Linear Algebra: Characterizations of invertible matrices

[freeski]

Homework Statement

Let T be a linear transformation that maps Rⁿ onto Rⁿ.
Show that T^-1 exists and maps Rⁿ onto Rⁿ.
Is T^-1 also one to one?

Homework Equations

The Attempt at a Solution

I am not quite sure where to start. To prove that T is invertible I need to show that A is an invertible matrix. To show that A is an invertible matrix I can use The Invertible Matrix Theorem part i. "The linear transformation x → Ax maps Rⁿ onto Rⁿ
This theorem also says that if part i. is true then A is an invertible matrix.
Then, by theorem 9, T is invertible because A is invertible.
Is that enough to prove that T^-1 exists? How do I show that it maps Rⁿ onto Rⁿ? Is it also 1-1?

 

[aPhilosopher]

I don't know that theorem 9 and part i. are!

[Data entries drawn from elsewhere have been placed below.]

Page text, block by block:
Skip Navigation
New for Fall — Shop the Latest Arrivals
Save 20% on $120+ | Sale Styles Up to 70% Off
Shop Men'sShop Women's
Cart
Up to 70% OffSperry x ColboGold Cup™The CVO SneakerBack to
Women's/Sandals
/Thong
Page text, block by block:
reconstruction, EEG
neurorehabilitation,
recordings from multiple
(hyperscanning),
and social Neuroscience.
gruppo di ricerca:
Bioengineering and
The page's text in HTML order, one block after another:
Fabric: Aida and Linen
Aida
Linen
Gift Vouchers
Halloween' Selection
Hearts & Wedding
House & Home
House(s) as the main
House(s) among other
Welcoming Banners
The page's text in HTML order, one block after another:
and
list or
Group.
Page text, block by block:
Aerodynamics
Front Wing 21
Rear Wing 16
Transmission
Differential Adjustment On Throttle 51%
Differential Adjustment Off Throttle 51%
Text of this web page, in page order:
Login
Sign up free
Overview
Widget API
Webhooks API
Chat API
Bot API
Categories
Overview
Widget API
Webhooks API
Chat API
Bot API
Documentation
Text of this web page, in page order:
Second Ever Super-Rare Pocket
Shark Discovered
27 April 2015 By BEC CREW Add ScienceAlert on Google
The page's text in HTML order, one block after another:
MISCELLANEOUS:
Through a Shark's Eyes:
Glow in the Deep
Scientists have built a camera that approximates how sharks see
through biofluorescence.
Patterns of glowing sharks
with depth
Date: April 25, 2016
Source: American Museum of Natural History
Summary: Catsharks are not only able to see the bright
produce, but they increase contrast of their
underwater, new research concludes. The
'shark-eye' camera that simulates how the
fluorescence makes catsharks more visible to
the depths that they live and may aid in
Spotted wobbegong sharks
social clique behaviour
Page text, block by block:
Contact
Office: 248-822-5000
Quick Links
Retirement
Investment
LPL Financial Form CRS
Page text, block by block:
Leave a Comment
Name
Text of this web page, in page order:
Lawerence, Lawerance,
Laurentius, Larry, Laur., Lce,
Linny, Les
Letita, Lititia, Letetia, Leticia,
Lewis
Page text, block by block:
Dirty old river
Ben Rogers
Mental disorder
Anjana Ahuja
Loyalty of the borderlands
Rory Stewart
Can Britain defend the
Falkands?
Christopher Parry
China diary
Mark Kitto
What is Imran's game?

I'm not taking your class with you.

 

[freeski]

Theorem 9
Let T: R^n → R^n be a linear transformation and let A be the standard matrix for T. Then T is invertible if and only if A is an invertible matrix. In that case, the linear transformation S given by S(x) = A^-1 x is the unique function satisfying
(1) S(T(x)) = x for all x in R^n
(2) T(S(x)) = x for all x in R^n

part i. is from the Invertible Matrix Theorem
Let A be a square nxn matrix. Then the following statements are logically equivalent:
a. A is an invertible matrix
b. A is row equivalent to the nxn identity matrix
c. A has n pivot positions
d. The equation Ax = 0 has only the trivial solution
e. The columns of A form a linearly independent set
f. The linear transformation x→ Ax is one-to-one
g. The equation Ax= b has at least one solution for each b in R^n
h. The columns of A span R^n
i. The linear transformation x → Ax maps R^n onto R^n
j. There is an nxn matrix C such that CA = I
k. There is an nxn matrix D such that DA = I
l. A^T is an invertible matrix.

 

[aPhilosopher]

Okay, from what I understand of your proof, you are using part (i) to conclude that the matrix associated with T is invertible.

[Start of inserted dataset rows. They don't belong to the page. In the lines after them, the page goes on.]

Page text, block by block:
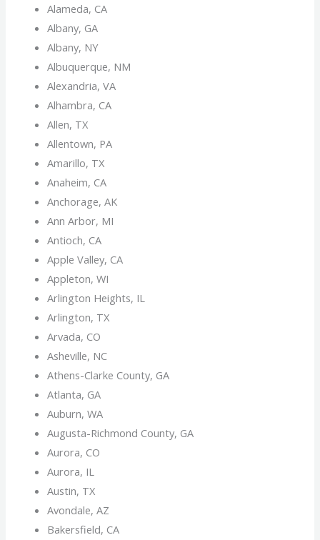
Alameda, CA
Albany, GA
Albany, NY
Albuquerque, NM
Alexandria, VA
Alhambra, CA
Allen, TX
Allentown, PA
Amarillo, TX
Anaheim, CA
Anchorage, AK
Ann Arbor, MI
Antioch, CA
Apple Valley, CA
Appleton, WI
Arlington Heights, IL
Arlington, TX
Arvada, CO
Asheville, NC
Athens-Clarke County, GA
Atlanta, GA
Auburn, WA
Augusta-Richmond County, GA
Aurora, CO
Aurora, IL
Austin, TX
Avondale, AZ
Bakersfield, CA
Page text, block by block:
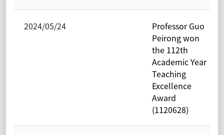
2024/05/24
Professor Guo
Peirong won
the 112th
Academic Year
Teaching
Excellence
Award
(1120628)
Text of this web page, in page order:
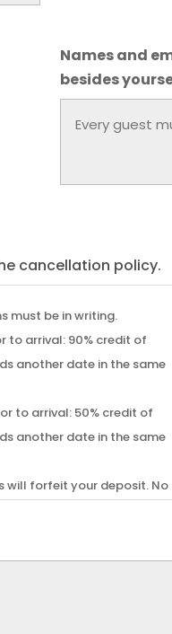
YYYY
Names and
besides
cancellation policy.
must be in writing.
to arrival: 90% credit of
another date in the same
to arrival: 50% credit of
another date in the same
will forfeit your deposit. No
changes in your job,
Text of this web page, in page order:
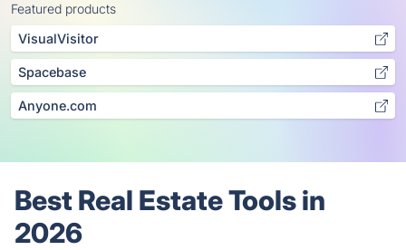
Featured products
VisualVisitor
Spacebase
Anyone.com
Best Real Estate Tools in
2026
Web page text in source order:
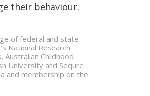
their behaviour.
of federal and state
National Research
Australian Childhood
University and Sequre
and membership on the
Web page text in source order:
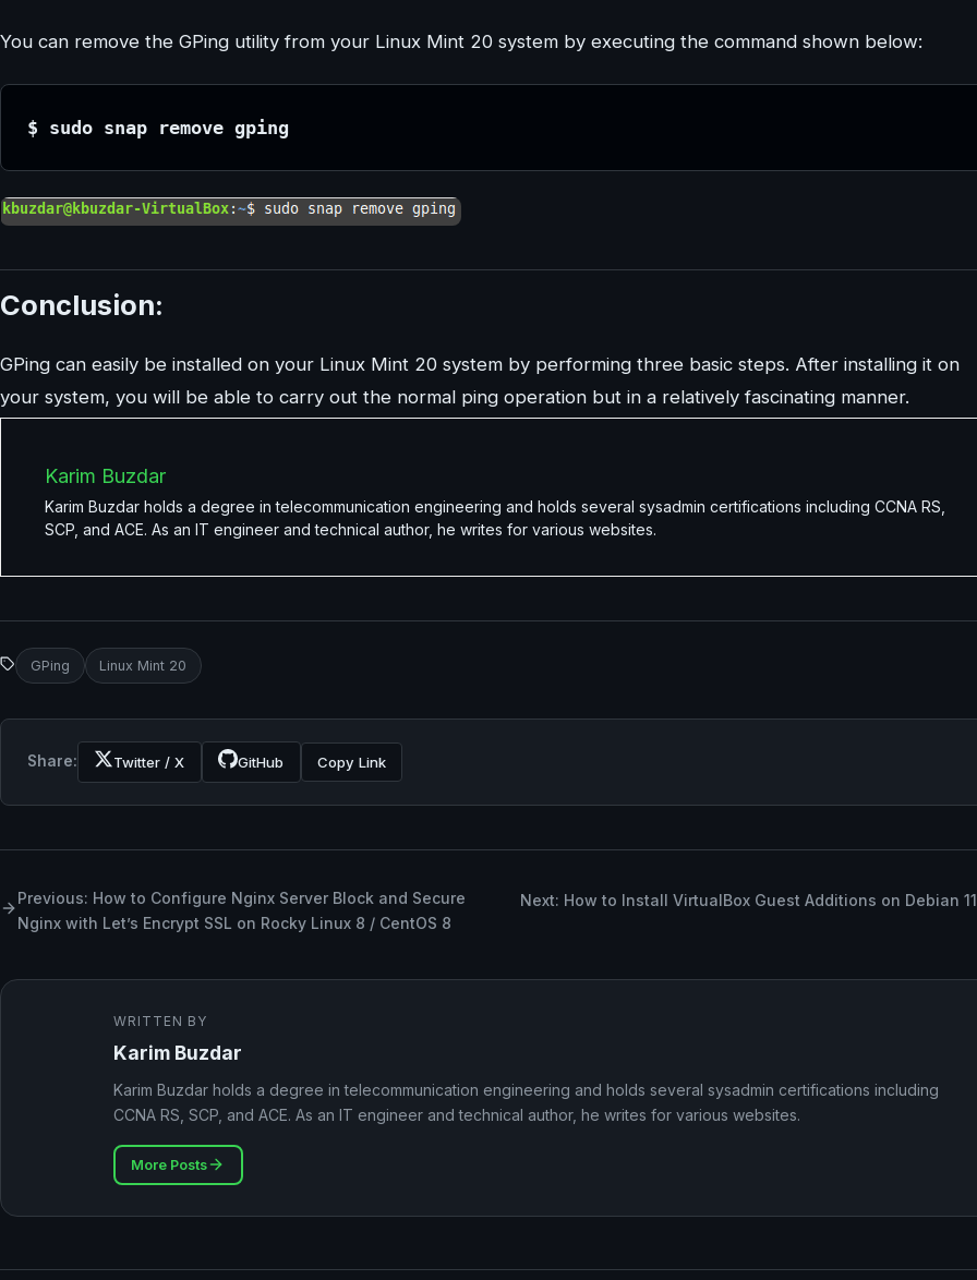
You can remove the GPing utility from your Linux Mint 20 system by executing the command shown below:
$ sudo snap remove gping
Conclusion:
GPing can easily be installed on your Linux Mint 20 system by performing three basic steps. After installing it on
your system, you will be able to carry out the normal ping operation but in a relatively fascinating manner.
Karim Buzdar
Karim Buzdar holds a degree in telecommunication engineering and holds several sysadmin certifications including CCNA RS,
SCP, and ACE. As an IT engineer and technical author, he writes for various websites.
GPing Linux Mint 20
Share: Twitter / X GitHub Copy Link
Previous: How to Configure Nginx Server Block and Secure
Nginx with Let’s Encrypt SSL on Rocky Linux 8 / CentOS 8
Next: How to Install VirtualBox Guest Additions on Debian 11
WRITTEN BY
Karim Buzdar
Karim Buzdar holds a degree in telecommunication engineering and holds several sysadmin certifications including
CCNA RS, SCP, and ACE. As an IT engineer and technical author, he writes for various websites.
More Posts

You are then using "Theorem 9" to conclude that because the matrix associated with T is invertible, T itself must be. So far, we have that T is invertible so that T^-1 exists.

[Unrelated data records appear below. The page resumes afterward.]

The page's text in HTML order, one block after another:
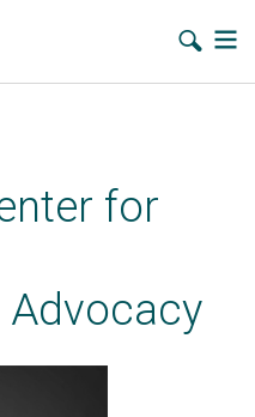
for
Advocacy
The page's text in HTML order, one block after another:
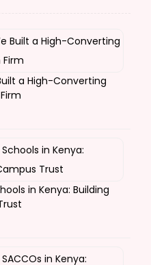
a High-Converting
in Kenya: Building
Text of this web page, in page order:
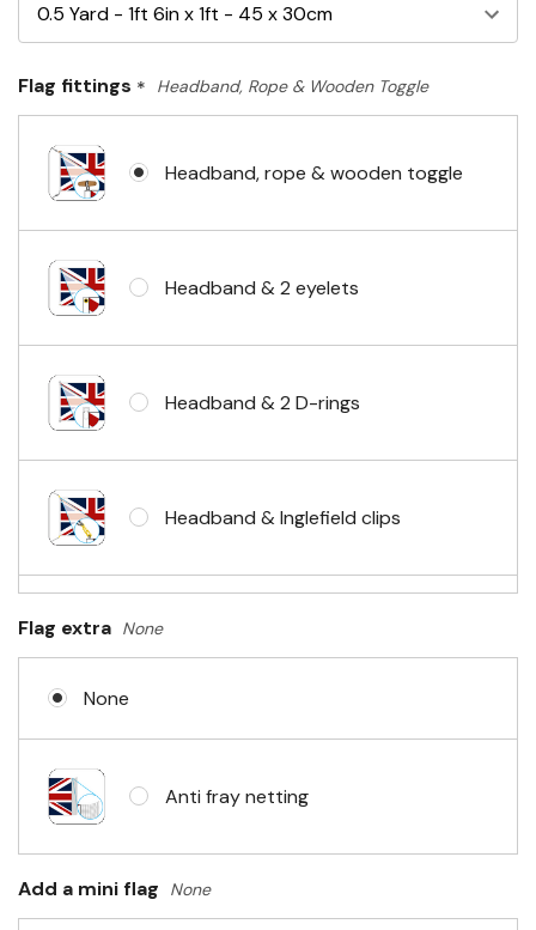
Flag fittings * Headband, Rope & Wooden Toggle
Headband, rope & wooden toggle
Headband & 2 eyelets
Headband & 2 D-rings
Headband & Inglefield clips
No Fittings (hemmed 4 sides)
Headband & carabiner clips
Flag extra None
None
Anti fray netting
Add a mini flag None

To show that it maps Rⁿ onto Rⁿ, note that because T is onto, given an arbitrary v₁ in Rⁿ, one can find v₂ in Rⁿ so that T(v₁) = v₂. Apply the inverse to both sides of this equation and see what you get. Note that v₁ was arbitrary.

To show that it's 1-1, suppose that we have v₁, v₂ with T^-1(v₁) = T^-1(v₂). Again, just operate on both sides of the equation with T.